Beyond microblogging with ActivityPub

Posted Dec 22, 2022 1:27 UTC (Thu) by rsidd (subscriber, #2582) [Link] (4 responses)

Remember Google Plus? Google just yanked it. No mirrors. Huge amounts of sci-tech content just gone (yes, many scientists and techies used it, it wasn't a "ghost town"). And before that Google yanked Orkut, which was pre-Facebook and widely used in some countries.

Google owns blogspot. I wouldn't depend on it being around forever.

Beyond microblogging with ActivityPub

Posted Dec 22, 2022 1:38 UTC (Thu) by Cyberax (✭ supporter ✭, #52523) [Link] (2 responses)

There's an archive of G+: https://archive.org/details/archiveteam_googleplus (made by https://wiki.archiveteam.org/index.php/Google%2B ). Ditto for Orkut: https://archive.org/details/archiveteam_orkut Even if the UI is not there, in future somebody can come back and add proper web UI.

So this kinda reinforces my point. When a large community dies, someone usually is going to archive it.
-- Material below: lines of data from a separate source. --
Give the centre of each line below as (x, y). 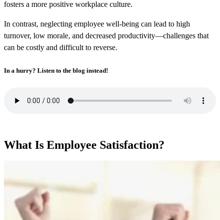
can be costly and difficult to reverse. (61, 48)
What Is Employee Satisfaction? (84, 145)
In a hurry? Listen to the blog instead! (56, 70)
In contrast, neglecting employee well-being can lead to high (97, 24)
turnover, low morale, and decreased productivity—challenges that (106, 36)

When an individually hosted website dies, it's just gone.

Beyond microblogging with ActivityPub

Posted Dec 22, 2022 3:23 UTC (Thu) by mjg59 (subscriber, #23239) [Link] (1 responses)

A lot of Geocities didn't get archived. A whole bunch of content from Myspace vanished forever after a large database migration failure, and a shitload of music from the 2000s is pretty much gone forever as a result. I don't think decentralisation or open access to data necessarily guarantees data is kept (if you tie data access to the owner and the owner doesn't care, the data's going to vanish even if it later turns out to be historically interesting), but I also don't know that this fundamentally matters - the whole of history is littered with lost data and references that can't be followed.

Beyond microblogging with ActivityPub

Posted Dec 23, 2022 7:30 UTC (Fri) by Cyberax (✭ supporter ✭, #52523) [Link]

I thought that Geocities got completely scanned? Anyway, it's still much better than a complete loss.

> I also don't know that this fundamentally matters - the whole of history is littered with lost data and references that can't be followed.

It's the sheer amount of data that is lost. Most of it is admittedly very low-value, but still.

Beyond microblogging with ActivityPub

Posted Dec 29, 2022 16:36 UTC (Thu) by gray_-_wolf (subscriber, #131074) [Link]

Hah, I miss G+. It was a nice place, with (usually) pretty high quality posts. Possible due to "failing" to grow enough. It's shame google felt necessary to ax it.